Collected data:
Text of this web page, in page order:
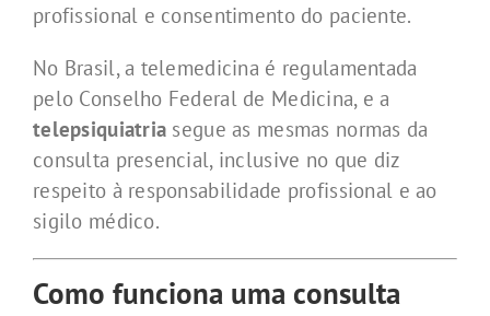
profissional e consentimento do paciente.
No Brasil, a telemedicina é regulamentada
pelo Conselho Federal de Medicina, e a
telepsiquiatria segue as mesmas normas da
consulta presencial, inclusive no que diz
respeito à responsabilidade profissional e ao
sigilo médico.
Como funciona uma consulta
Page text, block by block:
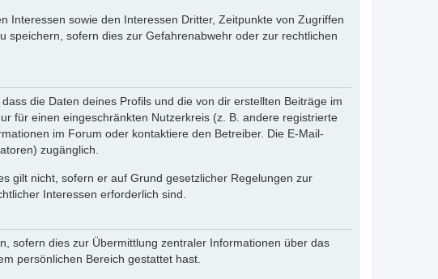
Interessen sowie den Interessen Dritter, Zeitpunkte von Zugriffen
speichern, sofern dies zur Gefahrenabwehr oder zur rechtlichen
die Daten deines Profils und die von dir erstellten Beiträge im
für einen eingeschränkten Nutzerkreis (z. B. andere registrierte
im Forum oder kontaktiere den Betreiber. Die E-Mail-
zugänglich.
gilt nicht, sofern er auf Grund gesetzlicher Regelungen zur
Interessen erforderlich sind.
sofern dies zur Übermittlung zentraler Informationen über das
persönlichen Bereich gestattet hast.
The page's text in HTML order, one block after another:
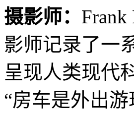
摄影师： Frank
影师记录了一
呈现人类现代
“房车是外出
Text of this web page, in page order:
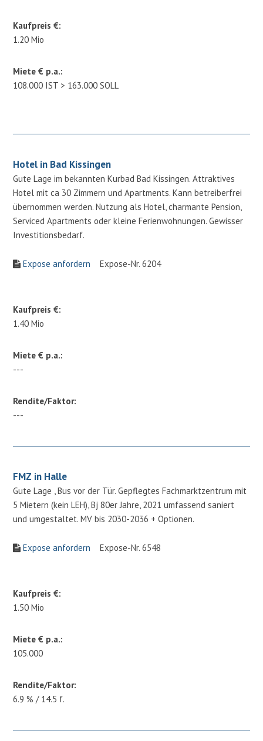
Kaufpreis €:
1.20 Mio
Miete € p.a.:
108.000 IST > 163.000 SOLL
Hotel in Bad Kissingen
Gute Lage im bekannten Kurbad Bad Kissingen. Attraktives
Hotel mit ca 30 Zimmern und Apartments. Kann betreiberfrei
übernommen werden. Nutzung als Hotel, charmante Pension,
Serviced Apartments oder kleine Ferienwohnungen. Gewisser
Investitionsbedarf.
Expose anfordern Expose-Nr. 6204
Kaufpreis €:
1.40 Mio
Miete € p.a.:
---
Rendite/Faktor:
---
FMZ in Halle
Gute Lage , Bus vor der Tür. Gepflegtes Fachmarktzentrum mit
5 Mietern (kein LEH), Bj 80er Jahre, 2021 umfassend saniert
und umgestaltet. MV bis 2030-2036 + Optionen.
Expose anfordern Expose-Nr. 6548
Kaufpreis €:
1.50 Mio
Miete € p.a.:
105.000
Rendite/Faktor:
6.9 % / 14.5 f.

==

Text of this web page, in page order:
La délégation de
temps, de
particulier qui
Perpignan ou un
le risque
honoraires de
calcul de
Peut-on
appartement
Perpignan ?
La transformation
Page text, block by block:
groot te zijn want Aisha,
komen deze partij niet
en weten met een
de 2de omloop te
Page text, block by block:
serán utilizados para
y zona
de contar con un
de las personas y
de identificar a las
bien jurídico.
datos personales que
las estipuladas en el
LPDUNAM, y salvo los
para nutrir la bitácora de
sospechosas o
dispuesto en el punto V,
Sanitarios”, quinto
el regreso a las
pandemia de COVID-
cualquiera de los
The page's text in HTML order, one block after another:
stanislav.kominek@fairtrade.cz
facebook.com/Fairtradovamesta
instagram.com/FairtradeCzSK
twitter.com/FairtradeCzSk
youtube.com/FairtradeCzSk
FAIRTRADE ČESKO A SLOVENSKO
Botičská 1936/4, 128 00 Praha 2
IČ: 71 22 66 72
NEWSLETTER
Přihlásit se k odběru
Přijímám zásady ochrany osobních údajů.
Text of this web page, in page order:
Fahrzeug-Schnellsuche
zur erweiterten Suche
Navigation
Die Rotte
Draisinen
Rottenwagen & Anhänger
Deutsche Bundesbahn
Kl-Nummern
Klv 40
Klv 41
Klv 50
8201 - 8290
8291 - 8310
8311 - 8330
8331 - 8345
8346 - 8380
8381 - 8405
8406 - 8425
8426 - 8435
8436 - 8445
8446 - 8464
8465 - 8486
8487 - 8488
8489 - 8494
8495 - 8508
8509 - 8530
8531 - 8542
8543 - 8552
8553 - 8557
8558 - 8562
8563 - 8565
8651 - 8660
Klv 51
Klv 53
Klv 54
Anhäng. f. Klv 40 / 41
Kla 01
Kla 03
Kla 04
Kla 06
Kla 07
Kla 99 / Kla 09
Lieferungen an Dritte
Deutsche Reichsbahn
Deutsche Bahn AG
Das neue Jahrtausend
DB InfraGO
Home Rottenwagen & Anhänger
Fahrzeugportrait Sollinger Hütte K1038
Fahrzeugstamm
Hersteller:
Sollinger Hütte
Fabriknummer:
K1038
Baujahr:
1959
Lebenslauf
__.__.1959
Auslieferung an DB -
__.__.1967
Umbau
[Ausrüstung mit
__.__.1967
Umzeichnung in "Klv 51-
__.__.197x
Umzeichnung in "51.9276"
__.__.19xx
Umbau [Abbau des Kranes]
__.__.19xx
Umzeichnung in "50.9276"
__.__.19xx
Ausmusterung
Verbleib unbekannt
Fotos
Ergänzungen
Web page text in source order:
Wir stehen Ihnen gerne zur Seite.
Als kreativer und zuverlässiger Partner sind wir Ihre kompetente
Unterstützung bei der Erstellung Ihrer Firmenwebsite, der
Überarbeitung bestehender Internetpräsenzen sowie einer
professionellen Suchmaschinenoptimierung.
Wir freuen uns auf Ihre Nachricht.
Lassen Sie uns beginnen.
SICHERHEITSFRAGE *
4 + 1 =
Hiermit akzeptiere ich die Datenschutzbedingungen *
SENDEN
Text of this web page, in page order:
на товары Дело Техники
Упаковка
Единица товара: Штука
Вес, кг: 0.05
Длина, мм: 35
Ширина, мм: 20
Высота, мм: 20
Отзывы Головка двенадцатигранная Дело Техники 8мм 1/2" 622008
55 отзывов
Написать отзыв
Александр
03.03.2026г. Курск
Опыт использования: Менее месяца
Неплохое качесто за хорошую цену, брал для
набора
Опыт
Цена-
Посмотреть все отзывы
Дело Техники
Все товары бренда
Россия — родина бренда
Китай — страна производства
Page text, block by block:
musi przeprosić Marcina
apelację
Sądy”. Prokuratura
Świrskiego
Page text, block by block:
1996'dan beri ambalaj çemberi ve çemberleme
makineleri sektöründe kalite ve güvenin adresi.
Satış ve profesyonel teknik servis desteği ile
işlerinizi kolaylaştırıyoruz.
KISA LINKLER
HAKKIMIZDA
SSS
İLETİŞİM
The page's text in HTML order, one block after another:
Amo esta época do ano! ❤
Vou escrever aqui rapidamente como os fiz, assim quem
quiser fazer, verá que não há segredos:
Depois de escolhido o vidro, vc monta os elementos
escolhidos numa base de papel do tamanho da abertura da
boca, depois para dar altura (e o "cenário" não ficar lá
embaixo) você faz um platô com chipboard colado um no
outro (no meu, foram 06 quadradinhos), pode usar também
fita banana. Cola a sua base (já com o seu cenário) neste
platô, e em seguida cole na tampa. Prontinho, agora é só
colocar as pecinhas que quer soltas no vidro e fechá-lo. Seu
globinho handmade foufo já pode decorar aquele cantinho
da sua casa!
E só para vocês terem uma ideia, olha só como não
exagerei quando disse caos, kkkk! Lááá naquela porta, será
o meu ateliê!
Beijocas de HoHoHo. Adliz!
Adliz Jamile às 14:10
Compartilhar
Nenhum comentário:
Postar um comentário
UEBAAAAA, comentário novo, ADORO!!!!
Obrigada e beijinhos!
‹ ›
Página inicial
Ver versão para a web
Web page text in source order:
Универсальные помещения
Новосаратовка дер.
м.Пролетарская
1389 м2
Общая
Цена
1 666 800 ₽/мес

==

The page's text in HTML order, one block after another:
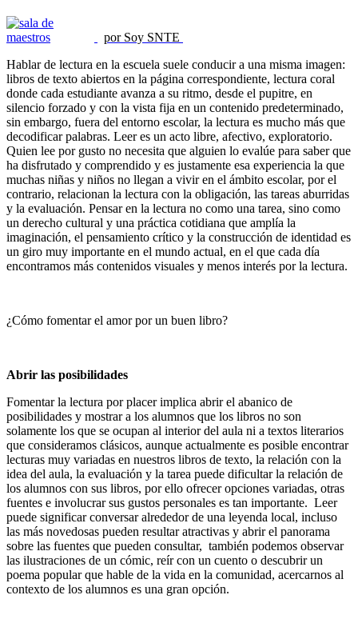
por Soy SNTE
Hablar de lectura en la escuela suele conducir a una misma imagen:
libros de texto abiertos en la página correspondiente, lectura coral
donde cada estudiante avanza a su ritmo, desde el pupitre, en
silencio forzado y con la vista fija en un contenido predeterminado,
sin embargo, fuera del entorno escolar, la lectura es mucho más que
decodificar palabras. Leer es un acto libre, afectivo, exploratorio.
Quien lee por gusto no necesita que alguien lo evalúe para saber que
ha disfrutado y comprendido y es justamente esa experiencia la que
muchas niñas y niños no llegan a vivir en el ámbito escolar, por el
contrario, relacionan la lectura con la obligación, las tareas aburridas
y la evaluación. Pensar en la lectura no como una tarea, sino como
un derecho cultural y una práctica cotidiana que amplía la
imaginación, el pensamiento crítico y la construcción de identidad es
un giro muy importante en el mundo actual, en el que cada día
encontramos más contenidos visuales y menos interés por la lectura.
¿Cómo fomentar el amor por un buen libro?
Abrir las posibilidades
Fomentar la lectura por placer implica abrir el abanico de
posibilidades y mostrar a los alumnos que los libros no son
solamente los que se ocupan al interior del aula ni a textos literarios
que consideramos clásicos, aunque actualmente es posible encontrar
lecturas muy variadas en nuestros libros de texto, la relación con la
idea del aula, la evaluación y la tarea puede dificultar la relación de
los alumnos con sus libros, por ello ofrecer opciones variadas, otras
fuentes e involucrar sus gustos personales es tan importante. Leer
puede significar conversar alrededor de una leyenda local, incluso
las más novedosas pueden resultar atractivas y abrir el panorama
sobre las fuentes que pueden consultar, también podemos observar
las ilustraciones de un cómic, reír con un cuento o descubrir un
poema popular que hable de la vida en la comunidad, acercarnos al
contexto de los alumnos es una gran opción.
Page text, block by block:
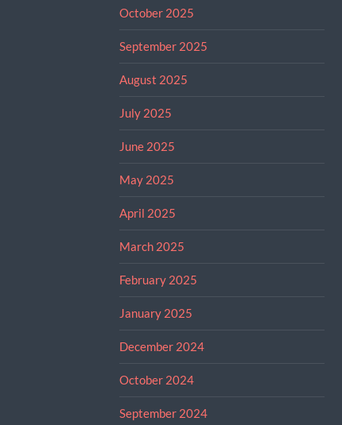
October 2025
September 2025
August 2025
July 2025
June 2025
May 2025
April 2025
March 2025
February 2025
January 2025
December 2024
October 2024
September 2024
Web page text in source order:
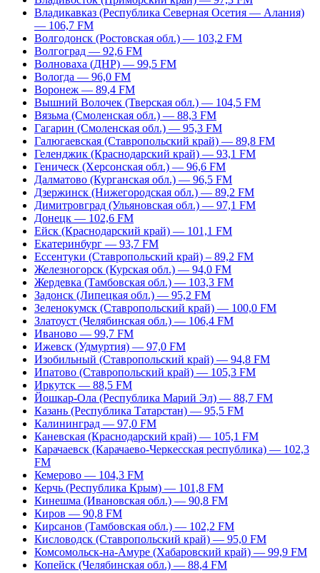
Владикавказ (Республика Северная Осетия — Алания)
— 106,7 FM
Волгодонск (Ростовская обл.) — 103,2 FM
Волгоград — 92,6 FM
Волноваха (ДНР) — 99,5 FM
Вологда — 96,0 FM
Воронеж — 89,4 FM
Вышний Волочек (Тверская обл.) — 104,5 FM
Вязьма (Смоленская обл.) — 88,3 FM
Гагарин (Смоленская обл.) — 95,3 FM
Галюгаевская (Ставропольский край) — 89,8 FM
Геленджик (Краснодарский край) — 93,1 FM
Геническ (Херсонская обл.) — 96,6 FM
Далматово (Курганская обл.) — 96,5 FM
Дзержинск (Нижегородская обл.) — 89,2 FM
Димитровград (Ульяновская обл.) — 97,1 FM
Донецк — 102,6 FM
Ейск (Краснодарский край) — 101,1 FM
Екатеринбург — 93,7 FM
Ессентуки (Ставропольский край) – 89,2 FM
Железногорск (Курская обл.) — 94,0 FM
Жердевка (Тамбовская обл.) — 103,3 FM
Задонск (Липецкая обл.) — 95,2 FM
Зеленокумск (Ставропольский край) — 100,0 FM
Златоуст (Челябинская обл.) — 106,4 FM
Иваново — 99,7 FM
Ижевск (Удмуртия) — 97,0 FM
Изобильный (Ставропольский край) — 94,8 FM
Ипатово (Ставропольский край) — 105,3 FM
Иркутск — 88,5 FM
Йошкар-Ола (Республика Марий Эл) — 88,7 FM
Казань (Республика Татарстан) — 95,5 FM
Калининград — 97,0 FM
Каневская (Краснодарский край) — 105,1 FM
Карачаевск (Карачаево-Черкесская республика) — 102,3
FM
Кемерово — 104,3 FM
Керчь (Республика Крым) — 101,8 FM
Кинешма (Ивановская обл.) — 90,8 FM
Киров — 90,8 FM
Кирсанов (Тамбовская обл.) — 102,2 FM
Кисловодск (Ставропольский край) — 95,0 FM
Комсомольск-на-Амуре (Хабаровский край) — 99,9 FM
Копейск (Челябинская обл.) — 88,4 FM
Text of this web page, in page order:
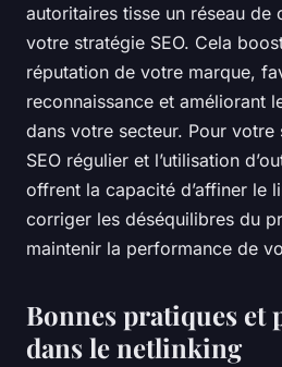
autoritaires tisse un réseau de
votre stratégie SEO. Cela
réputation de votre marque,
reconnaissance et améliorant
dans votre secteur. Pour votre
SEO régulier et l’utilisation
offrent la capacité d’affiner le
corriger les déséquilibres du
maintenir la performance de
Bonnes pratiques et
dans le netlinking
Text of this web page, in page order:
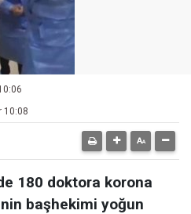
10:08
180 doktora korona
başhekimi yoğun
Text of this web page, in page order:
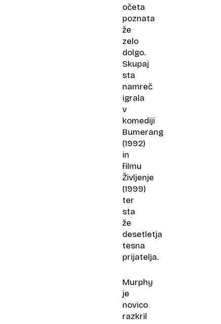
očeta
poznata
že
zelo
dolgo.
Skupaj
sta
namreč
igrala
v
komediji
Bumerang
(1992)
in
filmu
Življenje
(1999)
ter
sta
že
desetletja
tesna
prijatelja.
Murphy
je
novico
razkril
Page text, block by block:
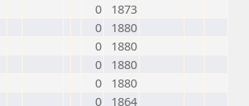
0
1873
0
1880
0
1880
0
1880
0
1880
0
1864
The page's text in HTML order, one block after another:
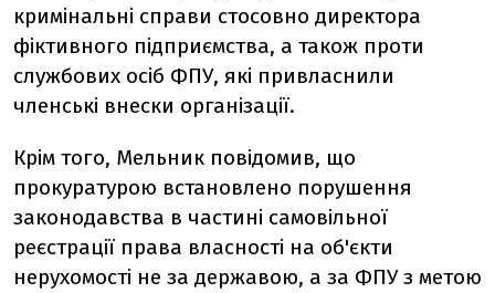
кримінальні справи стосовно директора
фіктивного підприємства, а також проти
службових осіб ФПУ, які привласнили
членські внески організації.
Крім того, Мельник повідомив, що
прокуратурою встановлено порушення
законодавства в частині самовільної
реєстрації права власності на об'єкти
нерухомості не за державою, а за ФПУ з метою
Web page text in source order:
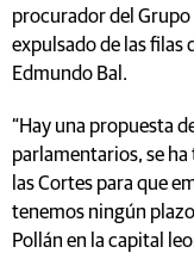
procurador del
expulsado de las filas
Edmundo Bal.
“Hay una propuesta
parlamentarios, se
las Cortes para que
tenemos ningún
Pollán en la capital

TASK DIRECTIONS ▸
Among the entries above, copy exactly only the lines starting with the one containing "platô, e em" and going through the one containing "1 666 800 ₽/мес", both ends included.

RESPONSE TO THE EXERCISE ▸
platô, e em seguida cole na tampa. Prontinho, agora é só
colocar as pecinhas que quer soltas no vidro e fechá-lo. Seu
globinho handmade foufo já pode decorar aquele cantinho
da sua casa!
E só para vocês terem uma ideia, olha só como não
exagerei quando disse caos, kkkk! Lááá naquela porta, será
o meu ateliê!
Beijocas de HoHoHo. Adliz!
Adliz Jamile às 14:10
Compartilhar
Nenhum comentário:
Postar um comentário
UEBAAAAA, comentário novo, ADORO!!!!
Obrigada e beijinhos!
‹ ›
Página inicial
Ver versão para a web
Web page text in source order:
Универсальные помещения
Новосаратовка дер.
м.Пролетарская
1389 м2
Общая
Цена
1 666 800 ₽/мес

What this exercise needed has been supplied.